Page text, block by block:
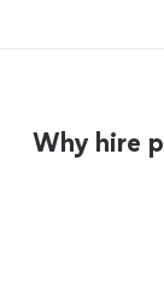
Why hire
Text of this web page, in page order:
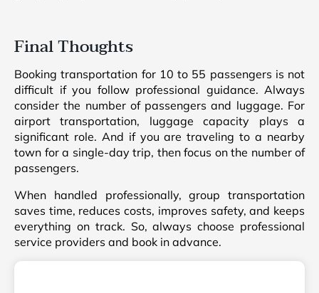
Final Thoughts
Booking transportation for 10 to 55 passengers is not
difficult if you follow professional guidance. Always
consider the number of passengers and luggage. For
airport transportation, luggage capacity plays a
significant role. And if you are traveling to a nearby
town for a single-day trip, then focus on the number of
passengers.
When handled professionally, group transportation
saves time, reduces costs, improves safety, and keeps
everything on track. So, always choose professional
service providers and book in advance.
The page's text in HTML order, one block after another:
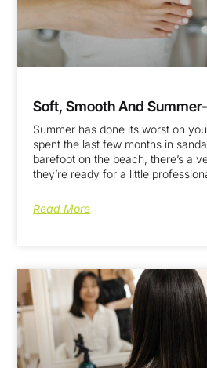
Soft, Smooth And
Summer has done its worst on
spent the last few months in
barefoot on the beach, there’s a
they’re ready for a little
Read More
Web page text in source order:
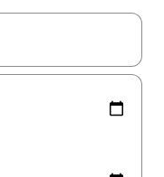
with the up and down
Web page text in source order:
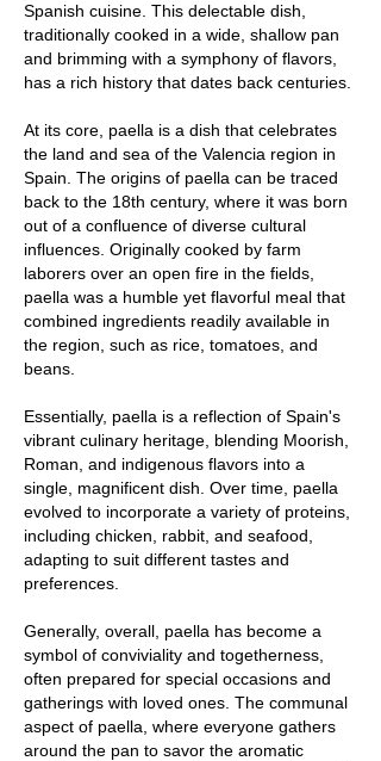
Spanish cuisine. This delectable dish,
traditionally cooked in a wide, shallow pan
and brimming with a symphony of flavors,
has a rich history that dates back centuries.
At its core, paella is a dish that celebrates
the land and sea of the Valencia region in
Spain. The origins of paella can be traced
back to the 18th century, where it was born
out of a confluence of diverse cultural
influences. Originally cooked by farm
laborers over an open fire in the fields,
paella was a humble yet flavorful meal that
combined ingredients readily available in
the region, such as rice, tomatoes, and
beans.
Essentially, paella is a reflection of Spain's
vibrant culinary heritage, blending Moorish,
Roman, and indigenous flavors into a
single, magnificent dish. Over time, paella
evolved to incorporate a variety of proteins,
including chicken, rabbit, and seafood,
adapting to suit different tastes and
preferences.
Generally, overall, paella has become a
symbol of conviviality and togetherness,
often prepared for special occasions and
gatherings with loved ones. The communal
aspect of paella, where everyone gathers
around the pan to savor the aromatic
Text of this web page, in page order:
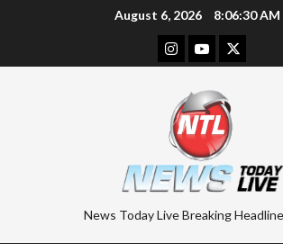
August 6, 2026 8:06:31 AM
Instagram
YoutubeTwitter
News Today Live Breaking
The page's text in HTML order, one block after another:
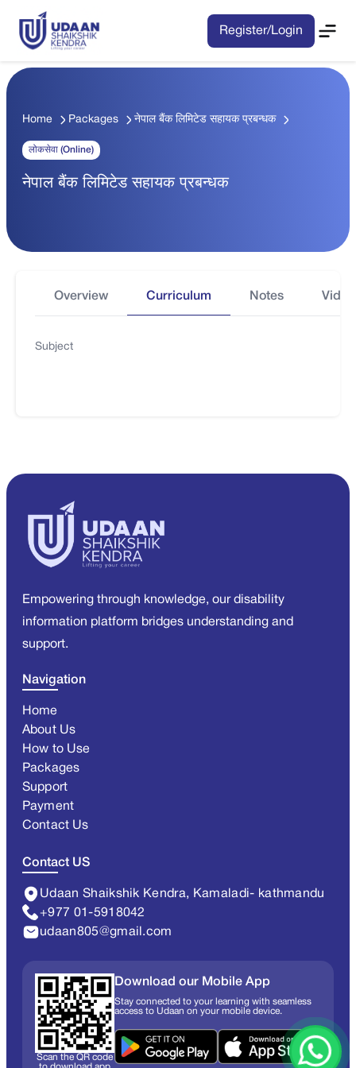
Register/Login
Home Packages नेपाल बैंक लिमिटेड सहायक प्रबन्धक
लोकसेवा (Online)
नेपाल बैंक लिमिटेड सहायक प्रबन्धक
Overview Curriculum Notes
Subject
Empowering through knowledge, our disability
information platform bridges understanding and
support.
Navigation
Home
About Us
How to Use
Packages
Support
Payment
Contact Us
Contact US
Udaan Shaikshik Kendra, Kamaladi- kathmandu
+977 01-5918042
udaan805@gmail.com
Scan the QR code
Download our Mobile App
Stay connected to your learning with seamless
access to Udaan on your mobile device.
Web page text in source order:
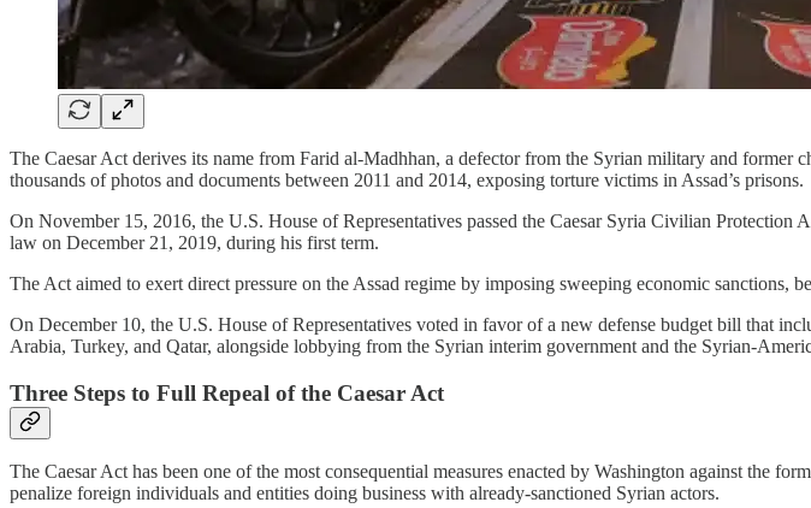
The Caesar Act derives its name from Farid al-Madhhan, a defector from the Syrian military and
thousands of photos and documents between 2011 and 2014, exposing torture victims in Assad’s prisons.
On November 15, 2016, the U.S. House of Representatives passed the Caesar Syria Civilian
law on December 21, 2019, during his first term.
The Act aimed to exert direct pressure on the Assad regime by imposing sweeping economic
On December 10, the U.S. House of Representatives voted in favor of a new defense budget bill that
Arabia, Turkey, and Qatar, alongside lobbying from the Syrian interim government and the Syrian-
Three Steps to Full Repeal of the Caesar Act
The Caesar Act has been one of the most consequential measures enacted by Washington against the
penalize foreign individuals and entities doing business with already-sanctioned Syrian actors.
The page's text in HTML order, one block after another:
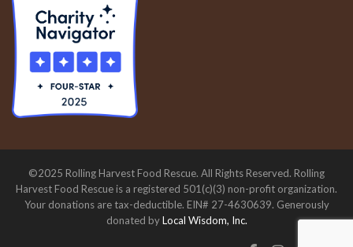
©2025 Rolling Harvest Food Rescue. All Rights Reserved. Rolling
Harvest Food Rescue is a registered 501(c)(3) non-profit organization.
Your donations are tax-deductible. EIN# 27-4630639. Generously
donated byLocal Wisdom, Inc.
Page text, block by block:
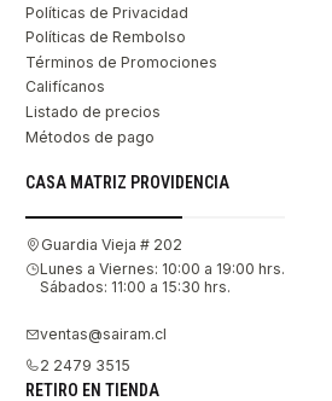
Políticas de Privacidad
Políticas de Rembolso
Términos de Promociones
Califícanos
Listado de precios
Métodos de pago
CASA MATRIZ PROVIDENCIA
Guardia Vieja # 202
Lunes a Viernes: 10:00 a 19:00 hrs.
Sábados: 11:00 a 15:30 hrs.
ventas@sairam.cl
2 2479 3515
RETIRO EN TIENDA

● ● ●

### Work required
Retype each record exactly as it stands, but do not include the pictures.

### The answer
Page text, block by block:
Why hire
Text of this web page, in page order:
Final Thoughts
Booking transportation for 10 to 55 passengers is not
difficult if you follow professional guidance. Always
consider the number of passengers and luggage. For
airport transportation, luggage capacity plays a
significant role. And if you are traveling to a nearby
town for a single-day trip, then focus on the number of
passengers.
When handled professionally, group transportation
saves time, reduces costs, improves safety, and keeps
everything on track. So, always choose professional
service providers and book in advance.
The page's text in HTML order, one block after another:
Soft, Smooth And
Summer has done its worst on
spent the last few months in
barefoot on the beach, there’s a
they’re ready for a little
Read More
Web page text in source order:
with the up and down
Web page text in source order:
Spanish cuisine. This delectable dish,
traditionally cooked in a wide, shallow pan
and brimming with a symphony of flavors,
has a rich history that dates back centuries.
At its core, paella is a dish that celebrates
the land and sea of the Valencia region in
Spain. The origins of paella can be traced
back to the 18th century, where it was born
out of a confluence of diverse cultural
influences. Originally cooked by farm
laborers over an open fire in the fields,
paella was a humble yet flavorful meal that
combined ingredients readily available in
the region, such as rice, tomatoes, and
beans.
Essentially, paella is a reflection of Spain's
vibrant culinary heritage, blending Moorish,
Roman, and indigenous flavors into a
single, magnificent dish. Over time, paella
evolved to incorporate a variety of proteins,
including chicken, rabbit, and seafood,
adapting to suit different tastes and
preferences.
Generally, overall, paella has become a
symbol of conviviality and togetherness,
often prepared for special occasions and
gatherings with loved ones. The communal
aspect of paella, where everyone gathers
around the pan to savor the aromatic
Text of this web page, in page order:
August 6, 2026 8:06:31 AM
Instagram
YoutubeTwitter
News Today Live Breaking
The page's text in HTML order, one block after another:
Register/Login
Home Packages नेपाल बैंक लिमिटेड सहायक प्रबन्धक
लोकसेवा (Online)
नेपाल बैंक लिमिटेड सहायक प्रबन्धक
Overview Curriculum Notes
Subject
Empowering through knowledge, our disability
information platform bridges understanding and
support.
Navigation
Home
About Us
How to Use
Packages
Support
Payment
Contact Us
Contact US
Udaan Shaikshik Kendra, Kamaladi- kathmandu
+977 01-5918042
udaan805@gmail.com
Scan the QR code
Download our Mobile App
Stay connected to your learning with seamless
access to Udaan on your mobile device.
Web page text in source order:
The Caesar Act derives its name from Farid al-Madhhan, a defector from the Syrian military and
thousands of photos and documents between 2011 and 2014, exposing torture victims in Assad’s prisons.
On November 15, 2016, the U.S. House of Representatives passed the Caesar Syria Civilian
law on December 21, 2019, during his first term.
The Act aimed to exert direct pressure on the Assad regime by imposing sweeping economic
On December 10, the U.S. House of Representatives voted in favor of a new defense budget bill that
Arabia, Turkey, and Qatar, alongside lobbying from the Syrian interim government and the Syrian-
Three Steps to Full Repeal of the Caesar Act
The Caesar Act has been one of the most consequential measures enacted by Washington against the
penalize foreign individuals and entities doing business with already-sanctioned Syrian actors.
The page's text in HTML order, one block after another:
©2025 Rolling Harvest Food Rescue. All Rights Reserved. Rolling
Harvest Food Rescue is a registered 501(c)(3) non-profit organization.
Your donations are tax-deductible. EIN# 27-4630639. Generously
donated byLocal Wisdom, Inc.
Page text, block by block:
Políticas de Privacidad
Políticas de Rembolso
Términos de Promociones
Califícanos
Listado de precios
Métodos de pago
CASA MATRIZ PROVIDENCIA
Guardia Vieja # 202
Lunes a Viernes: 10:00 a 19:00 hrs.
Sábados: 11:00 a 15:30 hrs.
ventas@sairam.cl
2 2479 3515
RETIRO EN TIENDA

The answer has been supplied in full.